## What the task requires:
Using the data beneath this instruction, retype only the lines from the one that contains "Figure [fig:qualitative] ." down to the one that contains "Where: (39, 986, 66, 997)", both included, exactly as they appear.

>>>>

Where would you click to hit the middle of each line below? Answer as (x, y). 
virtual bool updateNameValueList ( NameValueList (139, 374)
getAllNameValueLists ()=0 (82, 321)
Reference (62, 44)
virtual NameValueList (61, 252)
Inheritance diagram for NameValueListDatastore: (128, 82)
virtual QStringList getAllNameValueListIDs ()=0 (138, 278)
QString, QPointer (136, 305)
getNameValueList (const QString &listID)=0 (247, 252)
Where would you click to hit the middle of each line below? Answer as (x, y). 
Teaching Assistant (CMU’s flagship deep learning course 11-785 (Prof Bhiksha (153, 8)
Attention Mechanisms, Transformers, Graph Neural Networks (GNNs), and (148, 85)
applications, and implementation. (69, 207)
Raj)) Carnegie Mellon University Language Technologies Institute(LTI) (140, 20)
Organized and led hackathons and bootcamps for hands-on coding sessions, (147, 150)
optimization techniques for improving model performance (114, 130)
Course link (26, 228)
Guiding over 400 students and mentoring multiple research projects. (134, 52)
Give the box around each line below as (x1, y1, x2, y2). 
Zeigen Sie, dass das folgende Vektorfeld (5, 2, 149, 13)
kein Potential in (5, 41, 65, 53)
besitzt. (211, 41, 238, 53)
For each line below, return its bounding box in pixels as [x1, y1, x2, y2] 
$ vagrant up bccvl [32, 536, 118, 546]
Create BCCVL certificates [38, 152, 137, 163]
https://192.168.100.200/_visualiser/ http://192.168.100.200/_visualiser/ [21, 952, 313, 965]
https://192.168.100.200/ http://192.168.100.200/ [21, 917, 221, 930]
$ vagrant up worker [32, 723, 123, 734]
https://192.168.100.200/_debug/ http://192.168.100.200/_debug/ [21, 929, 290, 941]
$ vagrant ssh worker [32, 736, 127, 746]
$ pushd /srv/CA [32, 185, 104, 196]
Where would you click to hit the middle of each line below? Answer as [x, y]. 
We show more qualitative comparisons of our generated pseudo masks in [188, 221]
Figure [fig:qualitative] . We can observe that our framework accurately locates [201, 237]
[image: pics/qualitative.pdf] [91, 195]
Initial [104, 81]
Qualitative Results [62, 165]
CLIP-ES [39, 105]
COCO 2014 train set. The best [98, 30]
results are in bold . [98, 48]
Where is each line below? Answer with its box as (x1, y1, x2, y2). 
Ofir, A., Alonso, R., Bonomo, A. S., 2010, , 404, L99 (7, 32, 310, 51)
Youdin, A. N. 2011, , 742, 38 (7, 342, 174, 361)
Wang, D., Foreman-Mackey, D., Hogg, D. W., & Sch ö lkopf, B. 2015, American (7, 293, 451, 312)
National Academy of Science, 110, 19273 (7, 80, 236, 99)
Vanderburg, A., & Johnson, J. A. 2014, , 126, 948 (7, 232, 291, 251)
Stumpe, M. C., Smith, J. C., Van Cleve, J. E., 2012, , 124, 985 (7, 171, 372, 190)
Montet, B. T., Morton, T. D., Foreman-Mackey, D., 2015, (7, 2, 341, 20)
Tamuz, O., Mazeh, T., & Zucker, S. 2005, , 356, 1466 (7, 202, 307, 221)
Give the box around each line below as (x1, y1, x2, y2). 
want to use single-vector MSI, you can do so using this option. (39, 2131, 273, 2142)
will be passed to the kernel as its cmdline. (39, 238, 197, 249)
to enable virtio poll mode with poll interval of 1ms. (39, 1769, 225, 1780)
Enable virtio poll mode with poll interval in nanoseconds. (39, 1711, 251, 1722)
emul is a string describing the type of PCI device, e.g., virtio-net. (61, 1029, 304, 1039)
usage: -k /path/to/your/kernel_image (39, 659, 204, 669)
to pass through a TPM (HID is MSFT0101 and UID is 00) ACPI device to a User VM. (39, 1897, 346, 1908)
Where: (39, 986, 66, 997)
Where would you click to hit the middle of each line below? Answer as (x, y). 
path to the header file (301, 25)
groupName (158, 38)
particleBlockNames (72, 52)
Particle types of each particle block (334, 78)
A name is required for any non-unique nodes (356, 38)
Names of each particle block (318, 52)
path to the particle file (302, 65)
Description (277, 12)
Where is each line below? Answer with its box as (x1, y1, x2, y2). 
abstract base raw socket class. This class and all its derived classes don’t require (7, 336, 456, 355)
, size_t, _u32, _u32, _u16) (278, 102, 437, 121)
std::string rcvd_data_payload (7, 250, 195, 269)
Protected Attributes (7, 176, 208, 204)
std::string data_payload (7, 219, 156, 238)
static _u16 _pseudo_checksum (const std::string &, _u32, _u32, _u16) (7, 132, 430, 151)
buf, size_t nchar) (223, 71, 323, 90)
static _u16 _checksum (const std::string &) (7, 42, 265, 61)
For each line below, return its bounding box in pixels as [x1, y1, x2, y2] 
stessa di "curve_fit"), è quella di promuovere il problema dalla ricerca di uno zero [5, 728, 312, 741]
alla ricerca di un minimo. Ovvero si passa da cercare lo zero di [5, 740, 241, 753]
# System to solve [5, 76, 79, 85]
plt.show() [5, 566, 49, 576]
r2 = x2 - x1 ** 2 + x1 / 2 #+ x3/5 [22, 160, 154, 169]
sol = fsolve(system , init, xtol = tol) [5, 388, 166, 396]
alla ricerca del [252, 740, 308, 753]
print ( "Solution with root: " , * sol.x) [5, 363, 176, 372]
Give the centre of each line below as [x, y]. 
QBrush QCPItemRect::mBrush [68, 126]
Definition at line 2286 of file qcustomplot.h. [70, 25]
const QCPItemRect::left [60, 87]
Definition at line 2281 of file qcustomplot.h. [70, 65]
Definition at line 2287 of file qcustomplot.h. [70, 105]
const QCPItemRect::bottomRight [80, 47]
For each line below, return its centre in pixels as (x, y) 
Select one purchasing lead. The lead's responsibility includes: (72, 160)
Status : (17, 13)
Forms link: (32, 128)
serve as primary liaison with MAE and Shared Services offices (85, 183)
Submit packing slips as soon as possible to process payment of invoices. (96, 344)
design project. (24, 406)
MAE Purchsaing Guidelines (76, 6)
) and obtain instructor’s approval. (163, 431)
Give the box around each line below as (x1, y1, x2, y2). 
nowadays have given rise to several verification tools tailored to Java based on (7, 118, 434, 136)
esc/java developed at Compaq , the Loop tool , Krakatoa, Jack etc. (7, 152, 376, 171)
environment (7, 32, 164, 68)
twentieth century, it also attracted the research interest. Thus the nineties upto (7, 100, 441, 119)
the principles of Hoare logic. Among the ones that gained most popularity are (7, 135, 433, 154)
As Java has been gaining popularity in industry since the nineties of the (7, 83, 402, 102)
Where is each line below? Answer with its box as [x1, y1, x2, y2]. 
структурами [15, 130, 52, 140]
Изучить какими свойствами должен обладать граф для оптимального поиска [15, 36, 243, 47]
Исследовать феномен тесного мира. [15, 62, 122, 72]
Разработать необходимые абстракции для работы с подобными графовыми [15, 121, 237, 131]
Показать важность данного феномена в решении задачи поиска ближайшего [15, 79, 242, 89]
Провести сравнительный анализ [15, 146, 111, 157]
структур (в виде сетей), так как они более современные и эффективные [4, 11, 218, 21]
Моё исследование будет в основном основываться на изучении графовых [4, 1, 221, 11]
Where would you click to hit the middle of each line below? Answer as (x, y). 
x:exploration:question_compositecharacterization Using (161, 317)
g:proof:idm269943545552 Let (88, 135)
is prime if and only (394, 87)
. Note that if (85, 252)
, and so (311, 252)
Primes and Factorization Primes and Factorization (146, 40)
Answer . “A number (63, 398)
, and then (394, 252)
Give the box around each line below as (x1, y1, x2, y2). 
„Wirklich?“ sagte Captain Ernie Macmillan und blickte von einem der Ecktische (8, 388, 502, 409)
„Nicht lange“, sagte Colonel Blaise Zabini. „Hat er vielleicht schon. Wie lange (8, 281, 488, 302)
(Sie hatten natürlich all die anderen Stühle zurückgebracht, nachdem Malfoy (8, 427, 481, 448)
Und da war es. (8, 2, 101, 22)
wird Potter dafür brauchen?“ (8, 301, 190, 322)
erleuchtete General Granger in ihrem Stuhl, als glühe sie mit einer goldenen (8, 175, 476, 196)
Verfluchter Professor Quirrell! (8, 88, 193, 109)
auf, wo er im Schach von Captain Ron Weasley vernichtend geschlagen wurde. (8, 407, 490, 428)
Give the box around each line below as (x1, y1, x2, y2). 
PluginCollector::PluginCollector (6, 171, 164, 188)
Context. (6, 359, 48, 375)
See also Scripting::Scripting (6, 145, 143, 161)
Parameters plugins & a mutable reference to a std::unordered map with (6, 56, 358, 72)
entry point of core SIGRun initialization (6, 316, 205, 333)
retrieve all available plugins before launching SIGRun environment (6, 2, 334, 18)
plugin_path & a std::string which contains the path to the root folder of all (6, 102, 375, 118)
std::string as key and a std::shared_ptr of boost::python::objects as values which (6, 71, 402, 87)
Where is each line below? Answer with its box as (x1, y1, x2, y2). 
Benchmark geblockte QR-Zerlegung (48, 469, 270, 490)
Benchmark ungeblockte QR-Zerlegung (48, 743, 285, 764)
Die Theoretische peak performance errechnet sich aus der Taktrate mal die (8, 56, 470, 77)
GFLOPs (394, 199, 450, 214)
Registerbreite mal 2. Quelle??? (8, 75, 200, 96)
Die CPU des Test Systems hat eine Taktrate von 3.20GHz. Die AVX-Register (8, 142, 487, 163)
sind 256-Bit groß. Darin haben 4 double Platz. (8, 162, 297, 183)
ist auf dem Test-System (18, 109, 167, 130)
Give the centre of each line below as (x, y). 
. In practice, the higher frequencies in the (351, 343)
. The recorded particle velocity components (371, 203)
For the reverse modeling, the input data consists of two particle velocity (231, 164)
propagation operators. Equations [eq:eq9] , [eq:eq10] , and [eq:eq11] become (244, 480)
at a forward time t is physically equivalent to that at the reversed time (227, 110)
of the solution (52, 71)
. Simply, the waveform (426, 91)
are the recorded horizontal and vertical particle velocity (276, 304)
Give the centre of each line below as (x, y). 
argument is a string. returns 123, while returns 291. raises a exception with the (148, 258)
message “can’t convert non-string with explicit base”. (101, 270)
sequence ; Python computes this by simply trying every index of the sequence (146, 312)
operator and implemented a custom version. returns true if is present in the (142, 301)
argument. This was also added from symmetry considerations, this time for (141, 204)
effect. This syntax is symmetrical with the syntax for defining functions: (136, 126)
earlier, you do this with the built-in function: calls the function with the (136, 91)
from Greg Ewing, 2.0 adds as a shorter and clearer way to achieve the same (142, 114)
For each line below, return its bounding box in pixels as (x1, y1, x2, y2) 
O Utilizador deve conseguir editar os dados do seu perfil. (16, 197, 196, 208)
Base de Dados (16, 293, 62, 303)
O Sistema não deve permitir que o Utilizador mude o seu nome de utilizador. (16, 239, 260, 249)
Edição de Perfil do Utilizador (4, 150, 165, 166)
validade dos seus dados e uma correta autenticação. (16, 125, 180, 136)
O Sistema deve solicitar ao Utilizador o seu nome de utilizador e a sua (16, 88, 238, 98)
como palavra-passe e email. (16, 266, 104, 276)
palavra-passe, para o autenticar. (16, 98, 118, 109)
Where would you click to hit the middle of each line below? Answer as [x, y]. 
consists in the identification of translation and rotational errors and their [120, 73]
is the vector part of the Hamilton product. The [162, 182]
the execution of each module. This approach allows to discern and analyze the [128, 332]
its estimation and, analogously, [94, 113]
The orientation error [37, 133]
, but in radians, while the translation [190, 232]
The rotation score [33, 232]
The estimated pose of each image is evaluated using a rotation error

<<<<

## Exercise answer:
Figure [fig:qualitative] . We can observe that our framework accurately locates [201, 237]
[image: pics/qualitative.pdf] [91, 195]
Initial [104, 81]
Qualitative Results [62, 165]
CLIP-ES [39, 105]
COCO 2014 train set. The best [98, 30]
results are in bold . [98, 48]
Where is each line below? Answer with its box as (x1, y1, x2, y2). 
Ofir, A., Alonso, R., Bonomo, A. S., 2010, , 404, L99 (7, 32, 310, 51)
Youdin, A. N. 2011, , 742, 38 (7, 342, 174, 361)
Wang, D., Foreman-Mackey, D., Hogg, D. W., & Sch ö lkopf, B. 2015, American (7, 293, 451, 312)
National Academy of Science, 110, 19273 (7, 80, 236, 99)
Vanderburg, A., & Johnson, J. A. 2014, , 126, 948 (7, 232, 291, 251)
Stumpe, M. C., Smith, J. C., Van Cleve, J. E., 2012, , 124, 985 (7, 171, 372, 190)
Montet, B. T., Morton, T. D., Foreman-Mackey, D., 2015, (7, 2, 341, 20)
Tamuz, O., Mazeh, T., & Zucker, S. 2005, , 356, 1466 (7, 202, 307, 221)
Give the box around each line below as (x1, y1, x2, y2). 
want to use single-vector MSI, you can do so using this option. (39, 2131, 273, 2142)
will be passed to the kernel as its cmdline. (39, 238, 197, 249)
to enable virtio poll mode with poll interval of 1ms. (39, 1769, 225, 1780)
Enable virtio poll mode with poll interval in nanoseconds. (39, 1711, 251, 1722)
emul is a string describing the type of PCI device, e.g., virtio-net. (61, 1029, 304, 1039)
usage: -k /path/to/your/kernel_image (39, 659, 204, 669)
to pass through a TPM (HID is MSFT0101 and UID is 00) ACPI device to a User VM. (39, 1897, 346, 1908)
Where: (39, 986, 66, 997)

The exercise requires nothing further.